EXERCISE INSTRUCTIONS -
Skip every picture, and output exactly the lines starting at the one with "нулевых. (24, 23)" and running through the last line of the material below.

SOURCE INFORMATION -
::::::::
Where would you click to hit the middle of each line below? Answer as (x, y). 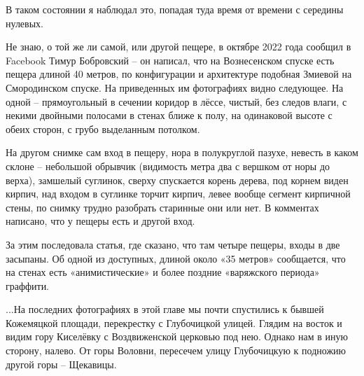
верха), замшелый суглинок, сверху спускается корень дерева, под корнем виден (177, 180)
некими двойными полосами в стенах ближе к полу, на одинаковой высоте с (169, 115)
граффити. (28, 285)
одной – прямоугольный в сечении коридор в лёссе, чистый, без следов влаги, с (176, 101)
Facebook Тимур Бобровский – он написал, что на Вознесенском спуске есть (170, 60)
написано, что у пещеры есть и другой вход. (100, 221)
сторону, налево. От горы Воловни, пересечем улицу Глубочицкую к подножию (176, 350)
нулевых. (24, 23)
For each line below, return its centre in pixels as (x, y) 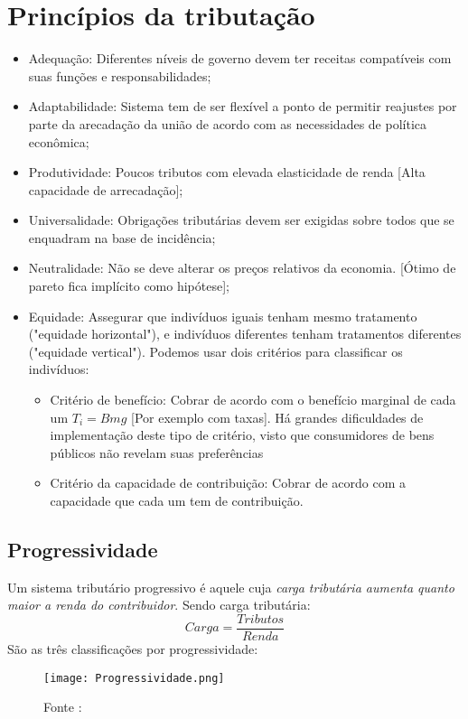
::::::::
EXPECTED ANSWER -
нулевых. (24, 23)
For each line below, return its centre in pixels as (x, y) 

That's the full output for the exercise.